Demokrat Parti ve dönemin Başbakanı Adnan Menderes, 50’li yıllar Türkiyesi’ndeki “Her mahallede bir milyoner yaratacağız” sloganı ve vaadi ile ünlenmişti. Halk, tek parti iktidarı döneminde beklediği ekonomik ferahlamayı bulamamış ve yapılan ilk seçimde ‘refah getirmeyi’ vaat eden Menderes ve arkadaşlarını iktidara taşımıştı. Cumhuriyet dönemi ekonomisinde 26 yıldır izlenen devletçi, korumacı ve kendi kendine yeten politikalardan vazgeçilmiş, özel sektör ağırlıklı bir kalkınma modeline geçilmişti. Buna rağmen, sanayileşme için 1950’de Makine Kimya Endüstrisi Kurumu, 1952’de Et ve Balık Kurumu, 1954’te Türkiye Petrolleri Anonim Ortaklığı (TPAO) ve Devlet Malzeme Ofisi (DMO), 1955’te SEKA ve Demir-Çelik işletmesi, 1957’de Türkiye Kömür İşletmeleri kurulmuş ve TÜPRAŞ’ın temeli atılmıştı. Milli gelir ve vatandaşın refah seviyesi, hiç bir dönemde görülmediği kadar artmıştı. 1938-1949 yılları arasında ortalama yüzde 0.6 olan GSMH, 1950-1953 döneminde yüzde 9.9 gibi seviyelere ulaşmıştı. Ancak 27 Mayıs, Türkiye’nin bu ekonomik büyümesini de vurdu. Türkiye “70 cente muhtaç” dönemlerden, IMF kapısında borç almak için bile ricada bulunan bir ülke konumuna düştü.

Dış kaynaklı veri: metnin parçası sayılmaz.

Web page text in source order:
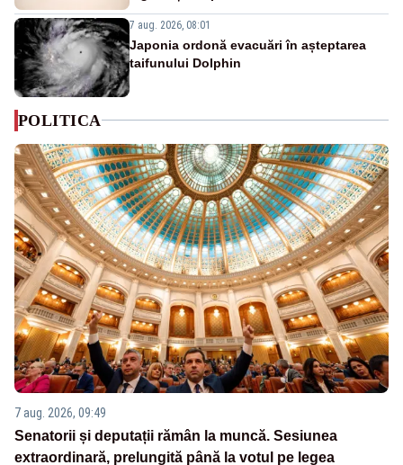
7 aug. 2026, 08:01
Japonia ordonă evacuări în așteptarea
taifunului Dolphin
POLITICA
7 aug. 2026, 09:49
Senatorii și deputații rămân la muncă. Sesiunea
extraordinară, prelungită până la votul pe legea
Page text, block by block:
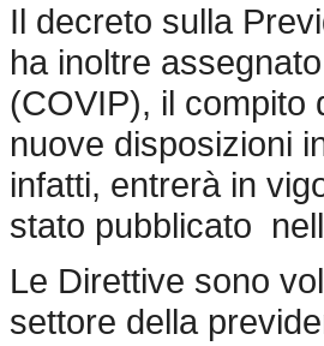
Il decreto sulla
ha inoltre
(COVIP), il compito
nuove disposizioni
infatti, entrerà in
stato pubblicato
Le Direttive sono
settore della
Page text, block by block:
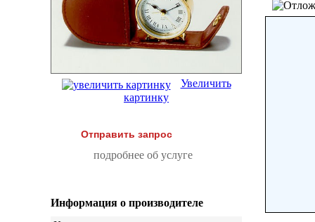
Увеличить
картинку
Отправить запрос
подробнее об услуге
Информация о производителе
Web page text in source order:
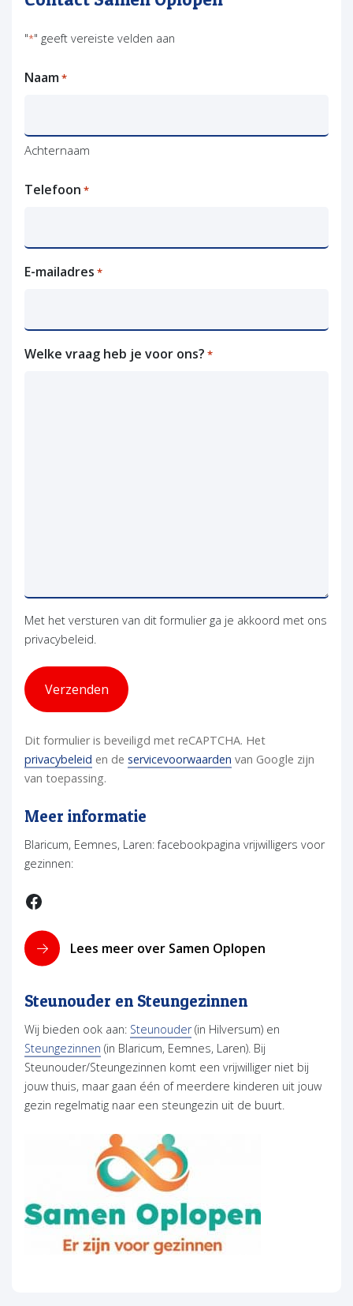
"*" geeft vereiste velden aan
Naam*
Achternaam
Telefoon *
E-mailadres *
Welke vraag heb je voor ons? *
Met het versturen van dit formulier ga je akkoord met ons
privacybeleid.
Dit formulier is beveiligd met reCAPTCHA. Het
privacybeleid (opent in nieuw tabblad)
(opent in nieuw tabblad)
en de servicevoorwaarden (opent in nieuw
(opent in nieuw
van Google zijn
van toepassing.
Meer informatie
Blaricum, Eemnes, Laren: facebookpagina vrijwilligers voor
gezinnen:
Facebook
Lees meer over Samen Oplopen(opent in
Steunouder en Steungezinnen
Wij bieden ook aan: Steunouder(in Hilversum) en
Steungezinnen (in Blaricum, Eemnes, Laren). Bij
Steunouder/Steungezinnen komt een vrijwilliger niet bij
jouw thuis, maar gaan één of meerdere kinderen uit jouw
gezin regelmatig naar een steungezin uit de buurt.
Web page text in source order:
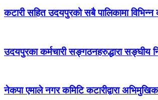
कटारी सहित उदयपुरको सबै पालिकामा
उदयपुरका कर्मचारी सङ्गठनहरुद्धारा सङ्घीय
नेकपा एमाले नगर कमिटि कटारीद्वारा
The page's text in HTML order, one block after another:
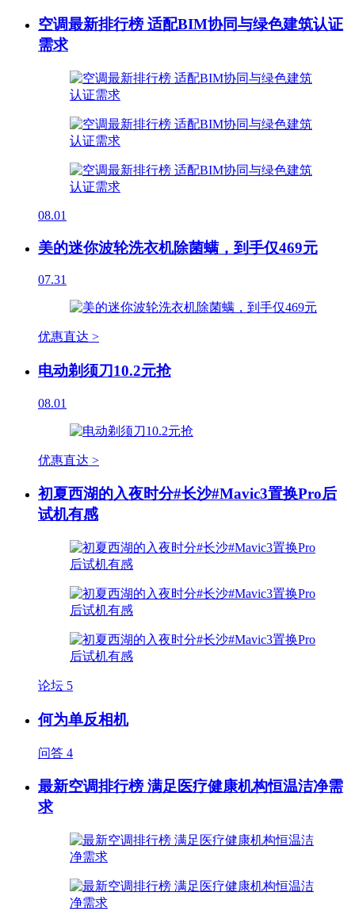
空调最新排行榜 适配BIM协同与绿色建筑认证
需求
08.01
美的迷你波轮洗衣机除菌螨，到手仅469元
07.31
优惠直达 >
电动剃须刀10.2元抢
08.01
优惠直达 >
初夏西湖的入夜时分#长沙#Mavic3置换Pro后
试机有感
论坛 5
何为单反相机
问答 4
最新空调排行榜 满足医疗健康机构恒温洁净需
求
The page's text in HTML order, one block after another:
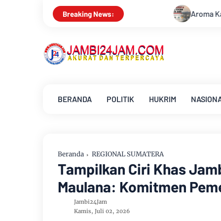
Breaking News:
Aroma Karhutla Mulai Tercium di Kota Jambi,
BERANDA POLITIK HUKRIM
Beranda REGIONAL SUMATERA
Tampilkan Ciri Khas
Maulana: Komitmen
Jambi24Jam
Kamis, Juli 02, 2026
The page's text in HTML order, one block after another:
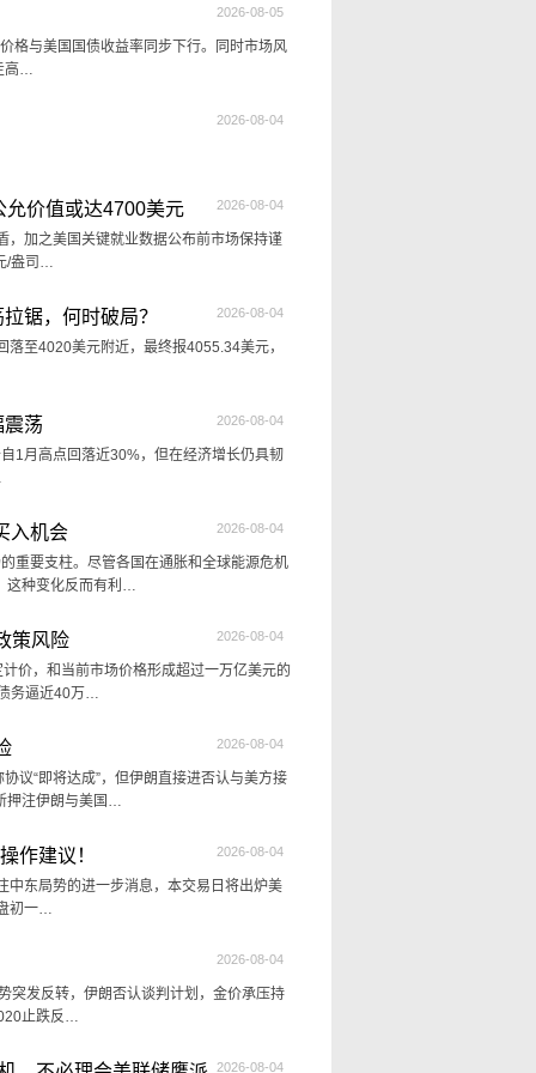
2026-08-05
格与美国国债收益率同步下行。同时市场风
高…
2026-08-04
2026-08-04
允价值或达4700美元
加之美国关键就业数据公布前市场保持谨
/盎司…
2026-08-04
锯，何时破局？
至4020美元附近，最终报4055.34美元，
2026-08-04
震荡
1月高点回落近30%，但在经济增长仍具韧
2026-08-04
入机会
重要支柱。尽管各国在通胀和全球能源危机
这种变化反而有利…
2026-08-04
策风险
价，和当前市场价格形成超过一万亿美元的
务逼近40万…
2026-08-04
议“即将达成”，但伊朗直接进否认与美方接
押注伊朗与美国…
2026-08-04
作建议！
东局势的进一步消息，本交易日将出炉美
初一…
2026-08-04
突发反转，伊朗否认谈判计划，金价承压持
止跌反…
2026-08-04

ASLINDA HER MAHALLEDE 5 KİŞİ VARDI

27 Mayıs’ın etkilerinin silinmesi ve Menderes’in hayal ettiği, vatandaşlarının refah içinde yaşadığı modern ülke hayalini Türkiye ancak 2000’li yıllardan sonra gerçekleştirebildi. Türkiye’de, 2014 sonu itibariyle bankalarda bir milyon liranın üzerinde mevduat bulunan hesap sayısı 77 bini aştı. 2002 yılındaki mahalle sayısı olan 16 bin 937 aynı kalsaydı, bugün her mahalleden yaklaşık 5 milyoner çıkmış olacaktı. Mahalli idareler reformu ile mahalle sayısı 31 bine ulaşan Türkiye’de artık her mahallede en az iki milyoner var. Türkiye’nin milyoner sayısı, 37 bin nüfuslu Monaco nüfusunu ikiye katlamış durumda.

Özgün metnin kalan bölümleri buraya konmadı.